While this is a somewhat of a construction project, I’m calling it woodworking since all the materials were derived using woodworking steps. There are several commercial jigs now for doing this on a table saw, but It is really fairly simple to build the jig or simply use secured straight edges. *I would note that while I can’t prove it, I figured this process would be murder on a high quality blade, so I used a simple $10 blade. I might not be needed, but I’m thinking it would dull the blade very fast in a manner not consistent with it’s design.

The first two pics show the installed end product. Pics 3 and 4 show the starting 2×4 studs and then the re-sawed pics of the studs. Pic 5 is a crude mock setup. Use longer straight edges with both sides clamped firmly. Just threw this together to get the general idea out there. The last pic is a terrible sander purchase that finally helped a bit. The contoured attachment worked very well to take out the blade ridges left.

Ok so the method isn’t too tough. The angle of the board being fed is determined by what the cove will look like. Since mine is symmetrical, a 90 degree feed was used (several calculators on the web if needed). Go little by little on the blade height. A stiffener wouldn’t hurt either. The edges have a couple of 45 degree rips that installs it flush to the wall and ceiling. The sanding was the downside. There is really no way to create the molding without having to sand a lot of saw marks. That took some time. Several coats of primer and a higher gloss paint were used after some extensive nail filling and caulking.
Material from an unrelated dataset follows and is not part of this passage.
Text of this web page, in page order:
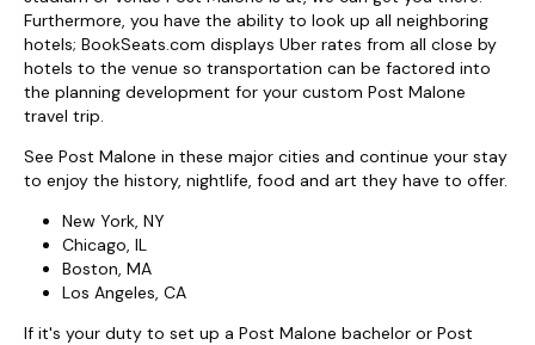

It took a long time start to finish. Buying the molding cuts a lot of time, but where’s the fun in that? I’d estimate the studs used cost less than $10. The other stuff was on hand, so it was very very cheap compared to the per foot prices of the store bought stuff.

-- Jeff, South Carolina





4 comments so far

View sgtq's profile

sgtq

363 posts in 1302 days


#1 posted 1052 days ago

Looks good, this project is something that would be right up my alley, I love it when you take something basic and turn it into something that normally you would have to buy. Good Job.

-- There is nothing wrong with America that cannot be cured by what is right with America. ~William J. Clinton

View MasterSergeant's profile

MasterSergeant

1284 posts in 1314 days


#2 posted 1052 days ago

I like this a lot!! We are in the process of trimming your home and this is what we needed but didn’t know it was possible! You just save us a huge chunk of $’s!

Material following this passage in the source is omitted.